Confession time.* I had this post about Lena Dunham almost ready a while ago. Back in ’14, I believe. But I didn’t get a chance to finish it. I think I had too much procrastinating to do. Then the book was due at the library. I love the library. And I couldn’t renew it because there is a waiting list for it. But I couldn’t return it because I had to look up a couple things to quote for you, Readers. Then it was Christmas and everything got “tidied up” around the house. This is shorthand for saying I lost it. But then I found it again, after New Year’s, and I returned the book. I promise I did.

How do you feel about overdue library books? I used to worry about them. I tried never to have overdue books. However, unlike my MIL, who has never returned a book late to the library, I have become a compulsive late returner. Worse, instead of feeling bad about this, I feel okay, because I know I’m performing a service to the library. They count on those overdue fees to contribute to their budget items. So, it’s actually a good deed, a veritable mitzvah, to return them late. As long as you pay those fines.

So what did I want to quote? Well, I intended to illustrate my statement that the book is funny and well–written. That Dunham, while young, is reasonably self-aware, thanks to a lot of therapy, about which she writes at length. She’s aware of how people view her – as a privileged, white, New Yorker. At the same time, she’s only in her late twenties, so she’s still got limited awareness of herself and a limited scope of interest. But she puts it out on the page well.

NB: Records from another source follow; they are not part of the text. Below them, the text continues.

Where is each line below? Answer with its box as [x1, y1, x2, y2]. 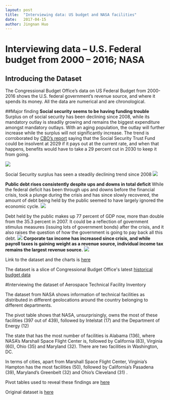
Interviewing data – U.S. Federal [5, 44, 142, 55]
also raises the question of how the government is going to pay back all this [5, 229, 163, 236]
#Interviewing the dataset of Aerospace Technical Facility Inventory [5, 282, 146, 288]
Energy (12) [5, 323, 29, 329]
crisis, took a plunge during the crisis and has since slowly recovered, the [5, 192, 158, 198]
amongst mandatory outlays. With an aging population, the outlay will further [5, 125, 165, 131]
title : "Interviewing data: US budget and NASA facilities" [5, 12, 137, 17]
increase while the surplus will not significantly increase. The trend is [5, 130, 149, 136]
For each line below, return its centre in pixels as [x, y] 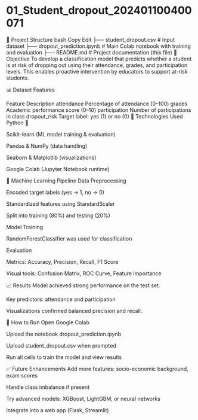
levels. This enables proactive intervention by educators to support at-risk [97, 71]
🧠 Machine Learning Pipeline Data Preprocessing [66, 181]
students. [18, 78]
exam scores [22, 375]
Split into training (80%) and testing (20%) [58, 215]
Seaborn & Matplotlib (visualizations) [51, 157]
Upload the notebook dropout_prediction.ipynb [64, 334]
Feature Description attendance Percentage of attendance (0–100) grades [97, 104]
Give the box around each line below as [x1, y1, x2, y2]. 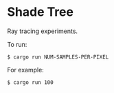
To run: [7, 40, 27, 48]
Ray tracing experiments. [7, 27, 78, 35]
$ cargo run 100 [7, 79, 54, 86]
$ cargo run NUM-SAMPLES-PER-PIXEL [7, 53, 109, 61]
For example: [7, 65, 45, 74]
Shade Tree [7, 4, 74, 20]
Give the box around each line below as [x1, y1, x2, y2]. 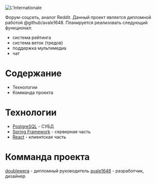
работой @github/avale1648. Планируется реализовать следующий [5, 20, 148, 25]
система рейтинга [12, 35, 51, 40]
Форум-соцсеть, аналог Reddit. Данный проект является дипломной [5, 14, 152, 20]
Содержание [5, 68, 62, 79]
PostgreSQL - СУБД [12, 123, 54, 129]
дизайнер [5, 173, 26, 179]
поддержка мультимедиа [12, 45, 67, 51]
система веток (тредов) [12, 40, 63, 46]
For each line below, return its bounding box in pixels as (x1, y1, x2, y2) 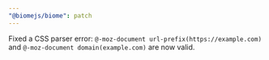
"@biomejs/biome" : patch (8, 11, 92, 20)
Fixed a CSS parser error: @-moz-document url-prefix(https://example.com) (8, 34, 262, 43)
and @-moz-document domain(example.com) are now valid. (8, 42, 195, 52)
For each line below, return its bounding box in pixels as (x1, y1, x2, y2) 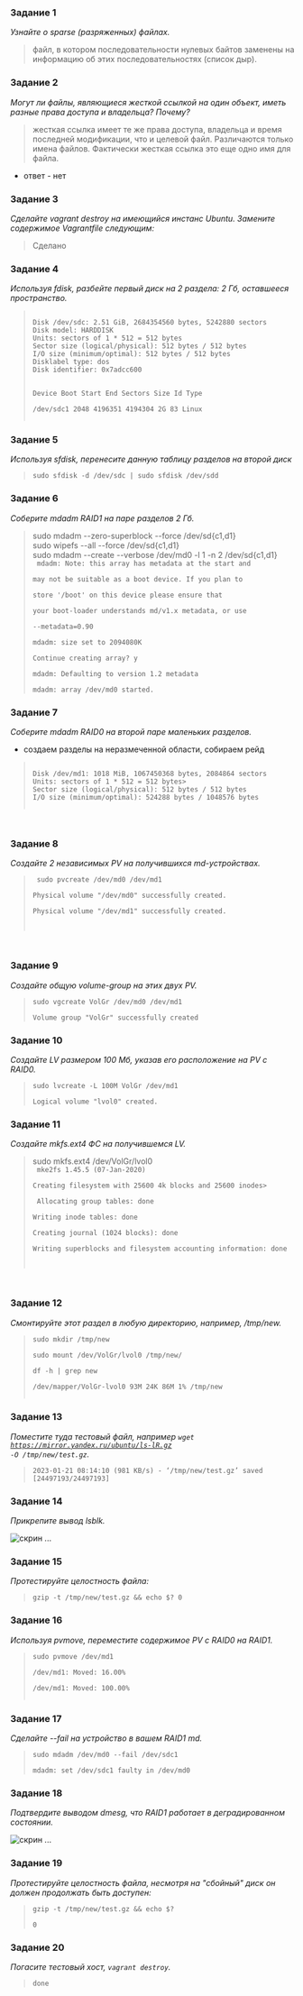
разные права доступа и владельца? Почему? (10, 106, 190, 117)
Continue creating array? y (32, 654, 138, 663)
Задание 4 (10, 262, 60, 275)
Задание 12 (10, 1296, 62, 1309)
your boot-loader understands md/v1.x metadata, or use (32, 606, 247, 615)
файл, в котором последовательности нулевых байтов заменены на (32, 44, 295, 55)
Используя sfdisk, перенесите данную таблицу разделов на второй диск (10, 453, 292, 465)
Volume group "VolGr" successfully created (32, 1012, 199, 1022)
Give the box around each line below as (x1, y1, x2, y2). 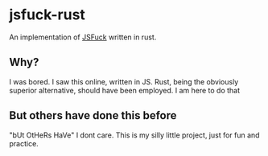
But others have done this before (9, 109, 177, 122)
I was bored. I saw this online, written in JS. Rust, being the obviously (9, 76, 239, 86)
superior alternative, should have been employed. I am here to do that (9, 85, 241, 95)
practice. (9, 138, 39, 148)
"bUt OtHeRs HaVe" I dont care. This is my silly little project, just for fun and (9, 130, 260, 140)
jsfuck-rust (9, 6, 85, 24)
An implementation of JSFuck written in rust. (9, 32, 157, 42)
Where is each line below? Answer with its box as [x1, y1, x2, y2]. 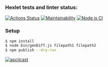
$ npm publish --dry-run [5, 48, 56, 53]
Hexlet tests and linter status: [5, 4, 78, 11]
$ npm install [5, 38, 35, 43]
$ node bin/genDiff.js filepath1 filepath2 [5, 43, 97, 48]
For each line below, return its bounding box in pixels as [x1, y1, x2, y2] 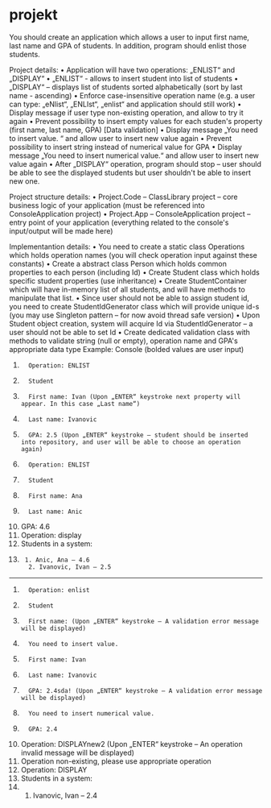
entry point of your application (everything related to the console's [9, 218, 229, 227]
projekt [9, 6, 59, 24]
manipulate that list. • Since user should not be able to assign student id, [9, 292, 250, 303]
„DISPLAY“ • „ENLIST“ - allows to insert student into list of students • [9, 73, 239, 83]
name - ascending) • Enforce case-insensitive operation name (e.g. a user [9, 90, 256, 100]
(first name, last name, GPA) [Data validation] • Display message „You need [9, 125, 258, 135]
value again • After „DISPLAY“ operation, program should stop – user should [9, 159, 262, 168]
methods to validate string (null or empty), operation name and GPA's [9, 336, 238, 346]
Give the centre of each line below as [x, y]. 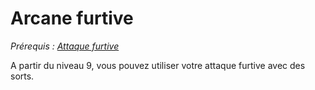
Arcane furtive [72, 18]
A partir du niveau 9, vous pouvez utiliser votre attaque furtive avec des [158, 65]
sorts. [22, 76]
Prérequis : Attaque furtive [65, 46]
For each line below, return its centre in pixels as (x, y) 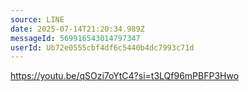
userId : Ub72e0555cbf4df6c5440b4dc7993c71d (102, 47)
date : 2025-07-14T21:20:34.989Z (77, 29)
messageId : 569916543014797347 (75, 38)
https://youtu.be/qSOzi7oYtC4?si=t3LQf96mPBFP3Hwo (125, 76)
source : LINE (37, 19)
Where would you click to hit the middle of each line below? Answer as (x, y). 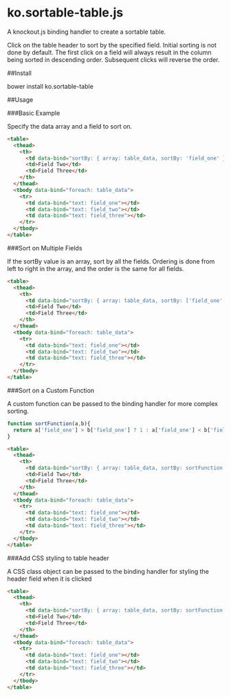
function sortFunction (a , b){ (49, 423)
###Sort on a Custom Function (51, 390)
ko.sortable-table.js (65, 13)
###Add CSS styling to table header (58, 558)
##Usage (20, 99)
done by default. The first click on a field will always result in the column (109, 52)
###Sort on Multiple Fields (45, 248)
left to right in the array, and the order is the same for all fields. (96, 268)
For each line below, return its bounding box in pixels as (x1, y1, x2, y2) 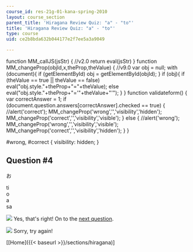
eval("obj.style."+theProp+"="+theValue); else (6, 83, 119, 90)
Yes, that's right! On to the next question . (13, 215, 114, 222)
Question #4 (6, 155, 53, 166)
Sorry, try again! (13, 227, 53, 234)
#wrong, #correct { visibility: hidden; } (6, 139, 99, 145)
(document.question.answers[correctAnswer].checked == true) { (6, 102, 165, 109)
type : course (6, 31, 39, 37)
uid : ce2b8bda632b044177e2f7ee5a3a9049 (6, 36, 105, 42)
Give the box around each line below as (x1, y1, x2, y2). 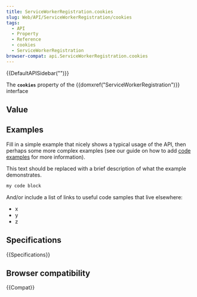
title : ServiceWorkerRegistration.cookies (6, 8, 113, 15)
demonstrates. (6, 171, 42, 178)
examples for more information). (6, 153, 85, 160)
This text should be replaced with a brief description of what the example (6, 165, 186, 172)
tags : (6, 20, 20, 26)
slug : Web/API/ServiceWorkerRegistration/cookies (6, 14, 133, 20)
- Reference (11, 36, 42, 42)
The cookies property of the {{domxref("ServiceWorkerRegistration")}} (6, 81, 180, 88)
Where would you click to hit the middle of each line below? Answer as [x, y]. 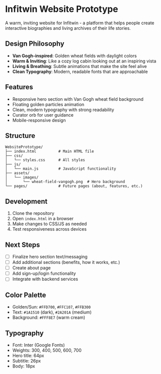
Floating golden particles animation [48, 104]
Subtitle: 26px [27, 361]
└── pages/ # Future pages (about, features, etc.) [74, 186]
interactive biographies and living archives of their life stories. [68, 28]
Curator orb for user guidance [43, 115]
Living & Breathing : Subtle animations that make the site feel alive [80, 66]
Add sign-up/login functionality [44, 273]
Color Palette [26, 295]

For example, on page 46, she recounts a moment at college (Oberlin), where someone points out her sheltered upbringing by calling her “Little Lena from Soho.”
            “What a snarky jerk,” she writes. “(Obviously I later slept with him.)”
            Come on, that’s funny.
            If I could put myself out there on the page and be honest and raw and funny and insightful and get PUBLISHED and PAID to do so, I’d feel successful. Oh, yeah.


*Rereading this, to implement the fixes the husband pointed out were needed, this strikes me as hilarious, following as it does the paragraph about my 7th grade OCD. Not to mention the attempted suffocation of my sister. Like that wasn't a confession??